Probablemente, a esta altura, Beatrice tendría una sortija en su delgado y alargado dedo. Si vamos al punto, toda ella era delgada y alargada, incluido su rostro, y sumado a esto sus ojos parecían estar siempre sospechando de uno, aunque me había enterado de que solía ser bastante simpática, solo que nunca había querido serlo conmigo.
La última vez que lo crucé fue cuando viajé a visitar a Leanne y a su familia, hacía dos o tres veranos, no lo recordaba exactamente, el dolor de cabeza no me permitía pensar con claridad.
Oh, Leanne, cuánta falta me hacía. No me gustaban las declaraciones de cariño públicas, pero cuando ella no escuchaba la describía como una de mis más queridas amigas, si no la única. Leanne era desenvuelta, liviana, todo lo que yo no. Nos unía la acidez. Eso de tomarnos la vida con un humor que lograba escandalizar a algunos.
Desde el inicio había sido así, incluso siendo dos desconocidas el primer día de clases, me acerqué para preguntarle si aquella era el aula 301 y, con total desparpajo, dijo que no, que ese bloque se encontraba cruzando el campus.
No hace falta decir que el cuento terminó conmigo llegando veinte minutos retrasada a la clase, agitada y con algunas gotas cayendo por mi sien luego de ir y volver al casillero inicial. Leanne reía a carcajadas desde la última fila.
Extrañaba su risa, sobre todo este último tiempo que en cada llamada venía escuchándola rara. Me rehusaba a afrontar la realidad de que Leanne ya no fuera la misma. Desde la pérdida de su primer bebé, no bien nos graduamos y ella se encontraba afuera con Todd, su novio en aquel entonces, su –lamentablemente– actual marido.

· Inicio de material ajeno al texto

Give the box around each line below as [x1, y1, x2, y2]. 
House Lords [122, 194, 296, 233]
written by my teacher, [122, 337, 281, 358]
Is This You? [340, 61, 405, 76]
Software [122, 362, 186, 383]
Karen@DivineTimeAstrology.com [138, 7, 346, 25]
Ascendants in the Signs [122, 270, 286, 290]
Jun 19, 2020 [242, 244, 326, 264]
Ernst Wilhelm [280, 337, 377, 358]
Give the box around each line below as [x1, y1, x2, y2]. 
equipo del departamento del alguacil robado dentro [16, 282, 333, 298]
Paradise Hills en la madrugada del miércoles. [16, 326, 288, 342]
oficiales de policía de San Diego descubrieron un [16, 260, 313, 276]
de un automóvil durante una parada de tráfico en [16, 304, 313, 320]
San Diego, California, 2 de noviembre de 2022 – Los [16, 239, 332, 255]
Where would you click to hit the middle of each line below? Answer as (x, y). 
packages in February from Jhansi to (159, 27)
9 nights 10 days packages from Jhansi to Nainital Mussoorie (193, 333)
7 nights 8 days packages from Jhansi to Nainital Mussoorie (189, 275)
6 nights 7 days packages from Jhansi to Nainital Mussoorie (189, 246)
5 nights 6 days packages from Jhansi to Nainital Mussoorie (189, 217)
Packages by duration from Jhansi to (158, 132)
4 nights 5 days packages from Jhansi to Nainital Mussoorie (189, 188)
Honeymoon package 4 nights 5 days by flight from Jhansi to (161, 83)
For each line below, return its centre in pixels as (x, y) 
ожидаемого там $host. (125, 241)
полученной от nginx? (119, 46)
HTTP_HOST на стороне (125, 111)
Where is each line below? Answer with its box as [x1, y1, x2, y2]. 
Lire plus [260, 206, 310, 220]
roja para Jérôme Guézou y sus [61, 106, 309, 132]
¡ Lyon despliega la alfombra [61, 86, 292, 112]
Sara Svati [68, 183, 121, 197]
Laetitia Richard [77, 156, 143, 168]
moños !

De todas formas, no me rendiría, no con ella. Estaba segura de que rasgando con ímpetu esa nueva coraza que vestía el último tiempo llegaría nuevamente a su esencia, esa que me había sido tan fácil de aceptar aquel caluroso septiembre del año 2004.
Era curiosa la forma en que en estos días mi mente tejía espirales hacia aquella época. Tiempos mejores. Más felices ciertamente, en los que la responsabilidad no era la base sobre la cual edificar una vida, sino más bien todo lo contrario. De la Audrey actual no había señales, esta que, de moverse, lo hacía con pesar. Mi peor versión por lejos.
Salí de casa envuelta en una chaqueta que cubriese el pijama inaceptable para el resto de la sociedad. Aproveché que el frío todavía no parecía querer marcharse para consentir mis escasos deseos de vestirme. Debía satisfacer mi estómago. Al menos, que todavía conservara el apetito transformaba mi estado en no tan crítico.
Y de las ventanas mejor ya ni hablar, se encontraban tan abandonadas que había que limpiarlas con la manga del suéter para echar un vistazo a través de ellas. Lesley, finalmente tú has ganado, ¡enhorabuena!